DATA SHOWN:
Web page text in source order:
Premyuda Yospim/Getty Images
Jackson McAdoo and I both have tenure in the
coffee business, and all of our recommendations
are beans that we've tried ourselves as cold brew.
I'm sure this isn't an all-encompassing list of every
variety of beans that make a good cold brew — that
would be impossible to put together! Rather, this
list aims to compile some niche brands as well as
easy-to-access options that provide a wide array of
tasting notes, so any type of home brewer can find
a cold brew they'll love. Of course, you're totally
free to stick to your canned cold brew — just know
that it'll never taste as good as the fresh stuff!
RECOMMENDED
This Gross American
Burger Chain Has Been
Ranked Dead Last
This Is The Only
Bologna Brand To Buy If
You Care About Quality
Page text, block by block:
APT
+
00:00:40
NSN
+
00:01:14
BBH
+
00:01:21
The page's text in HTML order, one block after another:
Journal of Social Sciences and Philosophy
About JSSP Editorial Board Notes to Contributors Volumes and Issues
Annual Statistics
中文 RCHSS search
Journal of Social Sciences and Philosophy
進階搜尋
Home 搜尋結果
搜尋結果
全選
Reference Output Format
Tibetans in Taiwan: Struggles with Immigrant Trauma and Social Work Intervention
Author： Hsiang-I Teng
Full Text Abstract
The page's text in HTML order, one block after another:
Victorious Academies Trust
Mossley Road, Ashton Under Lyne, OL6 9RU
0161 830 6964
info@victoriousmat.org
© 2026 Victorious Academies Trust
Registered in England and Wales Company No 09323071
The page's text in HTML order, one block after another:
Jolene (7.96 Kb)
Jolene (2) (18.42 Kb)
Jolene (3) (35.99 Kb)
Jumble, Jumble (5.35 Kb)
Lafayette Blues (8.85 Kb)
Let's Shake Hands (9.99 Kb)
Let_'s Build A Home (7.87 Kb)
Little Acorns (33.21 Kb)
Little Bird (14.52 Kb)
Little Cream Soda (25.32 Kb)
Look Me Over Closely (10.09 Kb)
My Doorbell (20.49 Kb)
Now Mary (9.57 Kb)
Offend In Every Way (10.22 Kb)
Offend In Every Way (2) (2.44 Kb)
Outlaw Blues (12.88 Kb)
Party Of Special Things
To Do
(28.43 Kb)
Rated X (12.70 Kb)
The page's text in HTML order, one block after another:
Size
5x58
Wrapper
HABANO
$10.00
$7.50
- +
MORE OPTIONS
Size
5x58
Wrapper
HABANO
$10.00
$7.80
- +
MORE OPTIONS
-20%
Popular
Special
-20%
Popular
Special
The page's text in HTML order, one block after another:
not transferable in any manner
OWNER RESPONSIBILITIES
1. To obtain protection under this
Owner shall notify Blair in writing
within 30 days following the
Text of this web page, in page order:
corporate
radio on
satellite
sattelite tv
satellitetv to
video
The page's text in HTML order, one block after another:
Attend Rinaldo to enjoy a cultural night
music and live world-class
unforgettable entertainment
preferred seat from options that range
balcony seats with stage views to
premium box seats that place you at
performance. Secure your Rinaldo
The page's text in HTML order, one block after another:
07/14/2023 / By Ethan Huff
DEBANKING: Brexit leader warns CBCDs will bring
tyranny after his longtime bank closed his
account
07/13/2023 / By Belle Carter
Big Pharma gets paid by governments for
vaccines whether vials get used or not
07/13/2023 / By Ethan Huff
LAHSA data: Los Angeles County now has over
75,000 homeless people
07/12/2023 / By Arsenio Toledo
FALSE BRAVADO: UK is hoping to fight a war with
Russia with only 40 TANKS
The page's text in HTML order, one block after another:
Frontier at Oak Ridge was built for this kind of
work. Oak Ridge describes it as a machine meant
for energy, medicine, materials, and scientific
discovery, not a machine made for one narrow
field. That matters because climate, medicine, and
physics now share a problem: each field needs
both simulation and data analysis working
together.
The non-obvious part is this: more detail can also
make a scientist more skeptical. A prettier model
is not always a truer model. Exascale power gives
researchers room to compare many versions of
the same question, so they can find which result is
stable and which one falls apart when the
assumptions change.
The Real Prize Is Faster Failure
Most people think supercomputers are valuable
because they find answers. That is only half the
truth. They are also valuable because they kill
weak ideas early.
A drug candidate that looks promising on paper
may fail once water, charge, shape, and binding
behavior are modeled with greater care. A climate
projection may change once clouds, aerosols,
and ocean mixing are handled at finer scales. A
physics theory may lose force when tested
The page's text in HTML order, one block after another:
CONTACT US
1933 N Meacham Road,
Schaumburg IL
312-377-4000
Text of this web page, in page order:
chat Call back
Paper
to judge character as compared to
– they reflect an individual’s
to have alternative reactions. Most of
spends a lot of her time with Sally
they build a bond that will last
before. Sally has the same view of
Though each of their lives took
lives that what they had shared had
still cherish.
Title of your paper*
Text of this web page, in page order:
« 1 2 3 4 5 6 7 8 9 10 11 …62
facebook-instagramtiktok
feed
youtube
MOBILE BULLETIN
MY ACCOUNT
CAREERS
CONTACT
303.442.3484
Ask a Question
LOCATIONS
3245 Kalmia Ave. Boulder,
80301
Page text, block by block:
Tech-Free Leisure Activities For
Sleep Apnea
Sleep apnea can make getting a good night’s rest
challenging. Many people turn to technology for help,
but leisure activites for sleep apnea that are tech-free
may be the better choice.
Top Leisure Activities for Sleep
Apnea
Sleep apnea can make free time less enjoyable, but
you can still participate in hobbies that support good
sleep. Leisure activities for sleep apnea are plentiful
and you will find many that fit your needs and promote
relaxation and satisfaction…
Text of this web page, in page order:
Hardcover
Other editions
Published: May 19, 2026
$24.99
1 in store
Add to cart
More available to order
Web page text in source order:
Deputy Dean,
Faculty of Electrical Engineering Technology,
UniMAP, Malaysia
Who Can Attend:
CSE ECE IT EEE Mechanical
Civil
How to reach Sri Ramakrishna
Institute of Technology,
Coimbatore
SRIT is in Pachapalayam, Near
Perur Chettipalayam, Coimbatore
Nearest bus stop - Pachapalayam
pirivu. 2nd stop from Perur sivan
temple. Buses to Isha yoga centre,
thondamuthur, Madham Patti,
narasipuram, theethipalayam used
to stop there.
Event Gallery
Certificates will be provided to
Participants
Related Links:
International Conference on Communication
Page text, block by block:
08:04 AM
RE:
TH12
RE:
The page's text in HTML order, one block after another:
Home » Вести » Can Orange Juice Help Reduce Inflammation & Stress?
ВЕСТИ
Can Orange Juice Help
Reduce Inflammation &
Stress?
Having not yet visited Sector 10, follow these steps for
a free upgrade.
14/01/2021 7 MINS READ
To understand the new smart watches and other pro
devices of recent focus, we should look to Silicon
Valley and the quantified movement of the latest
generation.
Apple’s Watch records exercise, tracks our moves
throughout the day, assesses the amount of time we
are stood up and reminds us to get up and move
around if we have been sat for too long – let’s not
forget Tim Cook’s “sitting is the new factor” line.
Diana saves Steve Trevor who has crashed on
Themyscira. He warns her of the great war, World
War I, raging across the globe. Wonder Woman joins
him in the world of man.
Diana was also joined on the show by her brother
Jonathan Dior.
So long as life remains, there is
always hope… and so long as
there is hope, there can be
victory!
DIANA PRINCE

ACTION ITEM: Scan the records above and count the lines that contain "when". No text besides the count.

WORKED SOLUTION: 2